Large language models (LLMs) are a type of machine learning models that are
trained on a large corpus of text data to generate outputs for various natural
language processing (NLP) tasks, such as text generation, question answering,
and machine translation.

Generative LLMs are typically based on deep learning neural networks, such as
the [Transformer architecture](https://arxiv.org/abs/1706.03762) invented by
Google researchers in 2017, and are trained on massive amounts of text data,
often involving billions of words. These models, such as Google [LaMDA](https://blog.google/technology/ai/lamda/)
and [PaLM](https://ai.googleblog.com/2022/04/pathways-language-model-palm-scaling-to.html),
are trained with a large dataset from various data sources which allows them to
generate output for many tasks. The core of Generative LLMs is predicting the
next word in a sentence, often referred as **Causal LM Pretraining**. In this
way LLMs can generate coherent text based on user prompts. For a more
pedagogical discussion on language models, you can refer to the
[Stanford CS324 LLM class](https://stanford-cs324.github.io/winter2022/lectures/introduction/).
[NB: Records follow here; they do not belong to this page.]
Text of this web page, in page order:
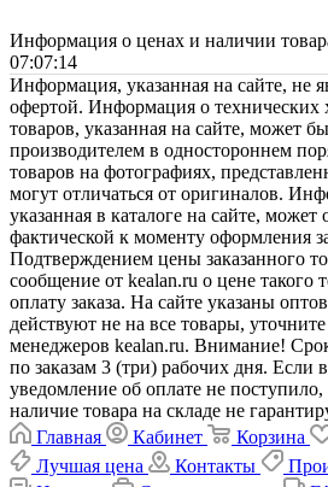
Информация о ценах и наличии
07:07:14
Информация, указанная на сайте, не
офертой. Информация о технических
товаров, указанная на сайте, может
производителем в одностороннем
товаров на фотографиях,
могут отличаться от оригиналов.
указанная в каталоге на сайте, может
фактической к моменту оформления
Подтверждением цены заказанного
сообщение от kealan.ru о цене такого
оплату заказа. На сайте указаны
действуют не на все товары,
менеджеров kealan.ru. Внимание!
по заказам 3 (три) рабочих дня. Если
уведомление об оплате не поступило,
наличие товара на складе не
Главная
Кабинет Корзина
Лучшая цена
Контакты
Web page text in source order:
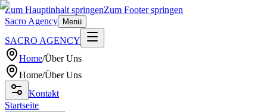
Zum Hauptinhalt springenZum Footer springen
Sacro Agency
Menü
SACRO AGENCY
Home/Über Uns
Home/Über Uns
Kontakt
Startseite
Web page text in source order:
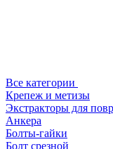
Все категории
Крепеж и метизы
Экстракторы для
Анкера
Болты-гайки
Болт срезной
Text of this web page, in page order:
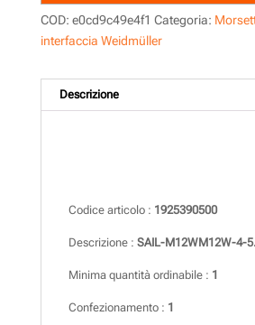
COD: e0cd9c49e4f1 Categoria:
interfaccia Weidmüller
Descrizione
Codice articolo : 1925390500
Descrizione : SAIL-M12WM12W-4-
Minima quantità ordinabile : 1
Confezionamento : 1
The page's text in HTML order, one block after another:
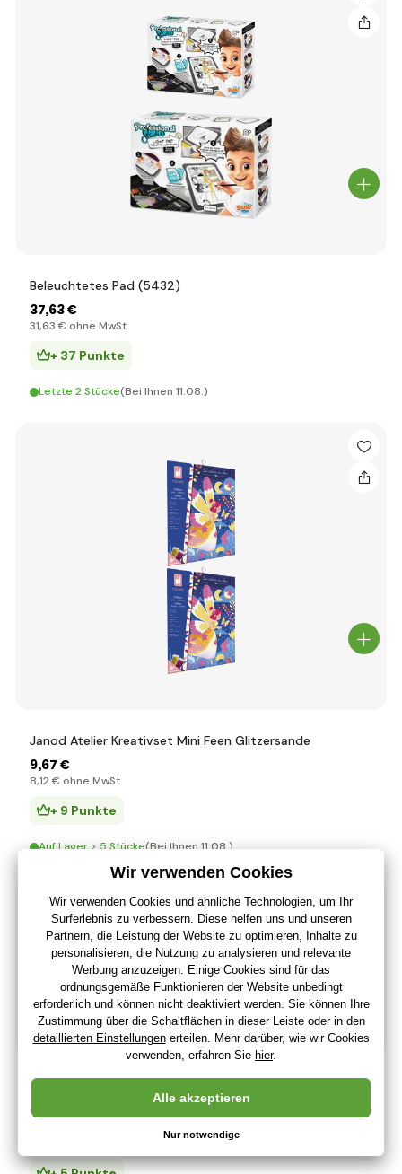
Beleuchtetes Pad (5432)
37,63 €
31,63 € ohne MwSt
+ 37 Punkte
Letzte 2 Stücke(Bei Ihnen 11.08.)
Janod Atelier Kreativset Mini Feen Glitzersande
9,67 €
8,12 € ohne MwSt
+ 9 Punkte
Auf Lager > 5 Stücke(Bei Ihnen 11.08.)
-59%
Wader Puzzle 3D wilde Tiere
14

## Introduction to KerasNLP

Large Language Models are complex to build and expensive to train from scratch.
Luckily there are pretrained LLMs available for use right away. [KerasNLP](https://keras.io/keras_nlp/)
provides a large number of pre-trained checkpoints that allow you to experiment
with SOTA models without needing to train them yourself.
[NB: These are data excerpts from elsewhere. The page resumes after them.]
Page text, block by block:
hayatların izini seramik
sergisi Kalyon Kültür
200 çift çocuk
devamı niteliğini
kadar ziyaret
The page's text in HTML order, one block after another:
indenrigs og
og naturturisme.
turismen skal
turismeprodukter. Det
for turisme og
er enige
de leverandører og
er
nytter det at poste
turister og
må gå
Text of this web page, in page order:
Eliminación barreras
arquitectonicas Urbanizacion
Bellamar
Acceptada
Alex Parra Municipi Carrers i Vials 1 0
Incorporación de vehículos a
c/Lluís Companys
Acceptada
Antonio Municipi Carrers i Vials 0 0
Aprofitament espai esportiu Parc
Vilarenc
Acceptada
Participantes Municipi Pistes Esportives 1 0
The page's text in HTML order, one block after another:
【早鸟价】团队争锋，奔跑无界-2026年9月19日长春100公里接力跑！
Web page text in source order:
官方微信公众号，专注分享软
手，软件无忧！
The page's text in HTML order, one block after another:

KerasNLP is a natural language processing library that supports users through
their entire development cycle. KerasNLP offers both pretrained models and
modularized building blocks, so developers could easily reuse pretrained models
or stack their own LLM.

In a nutshell, for generative LLM, KerasNLP offers:

- Pretrained models with `generate()` method, e.g.,
    `keras_nlp.models.GPT2CausalLM` and `keras_nlp.models.OPTCausalLM`.
- Sampler class that implements generation algorithms such as Top-K, Beam and
    contrastive search. These samplers can be used to generate text with
    custom models.

## Load a pre-trained GPT-2 model and generate some text

KerasNLP provides a number of pre-trained models, such as [Google
Bert](https://ai.googleblog.com/2018/11/open-sourcing-bert-state-of-art-pre.html)
and [GPT-2](https://openai.com/research/better-language-models). You can see
the list of models available in the [KerasNLP repository](https://github.com/keras-team/keras-nlp/tree/master/keras_nlp/models).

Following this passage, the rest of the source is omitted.